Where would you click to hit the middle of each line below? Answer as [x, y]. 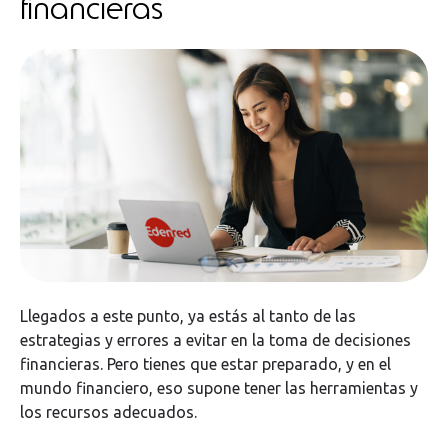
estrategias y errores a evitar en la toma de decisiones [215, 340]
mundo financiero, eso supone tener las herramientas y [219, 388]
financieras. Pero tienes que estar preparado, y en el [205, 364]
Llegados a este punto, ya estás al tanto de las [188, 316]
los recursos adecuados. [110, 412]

══════════════════════════════

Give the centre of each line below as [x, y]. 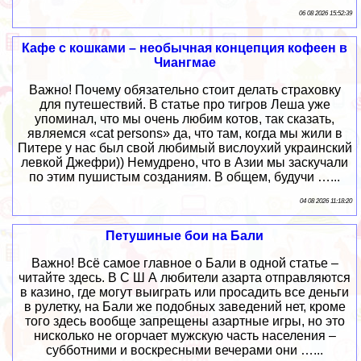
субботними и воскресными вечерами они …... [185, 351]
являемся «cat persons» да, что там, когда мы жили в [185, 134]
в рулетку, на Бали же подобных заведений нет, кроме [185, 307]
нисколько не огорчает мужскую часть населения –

══════════════════════════════

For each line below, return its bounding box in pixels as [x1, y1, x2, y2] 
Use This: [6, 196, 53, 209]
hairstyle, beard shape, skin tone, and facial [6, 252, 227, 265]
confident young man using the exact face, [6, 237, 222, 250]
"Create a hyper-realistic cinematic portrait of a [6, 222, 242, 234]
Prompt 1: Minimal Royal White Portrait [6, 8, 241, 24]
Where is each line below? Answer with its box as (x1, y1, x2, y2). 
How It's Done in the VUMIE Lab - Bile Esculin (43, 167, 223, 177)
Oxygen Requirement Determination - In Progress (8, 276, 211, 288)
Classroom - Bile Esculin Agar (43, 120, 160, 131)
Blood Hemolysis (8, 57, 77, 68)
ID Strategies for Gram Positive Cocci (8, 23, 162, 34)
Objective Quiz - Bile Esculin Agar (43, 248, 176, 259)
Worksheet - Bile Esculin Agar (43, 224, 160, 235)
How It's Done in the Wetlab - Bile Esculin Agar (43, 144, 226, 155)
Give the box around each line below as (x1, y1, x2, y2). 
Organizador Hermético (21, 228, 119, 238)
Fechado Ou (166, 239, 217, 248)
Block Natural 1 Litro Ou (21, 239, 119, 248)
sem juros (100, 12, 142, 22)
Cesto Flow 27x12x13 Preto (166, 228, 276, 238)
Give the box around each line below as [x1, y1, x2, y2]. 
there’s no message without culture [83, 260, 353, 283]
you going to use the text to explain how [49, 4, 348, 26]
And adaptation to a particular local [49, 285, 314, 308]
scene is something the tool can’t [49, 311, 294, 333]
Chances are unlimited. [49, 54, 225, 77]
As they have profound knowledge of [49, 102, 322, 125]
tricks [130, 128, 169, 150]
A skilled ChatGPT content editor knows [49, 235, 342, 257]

══════════════════════════════

INSTRUCTIONS FOR THE TASK
All lines in the listing above from the line containing "sem juros (100, 12, 142, 22)" to the line containing "A skilled ChatGPT", inclusive, should be retyped exactly; no other lines should appear.

TASK OUTPUT
sem juros (100, 12, 142, 22)
Cesto Flow 27x12x13 Preto (166, 228, 276, 238)
Give the box around each line below as [x1, y1, x2, y2]. 
there’s no message without culture [83, 260, 353, 283]
you going to use the text to explain how [49, 4, 348, 26]
And adaptation to a particular local [49, 285, 314, 308]
scene is something the tool can’t [49, 311, 294, 333]
Chances are unlimited. [49, 54, 225, 77]
As they have profound knowledge of [49, 102, 322, 125]
tricks [130, 128, 169, 150]
A skilled ChatGPT content editor knows [49, 235, 342, 257]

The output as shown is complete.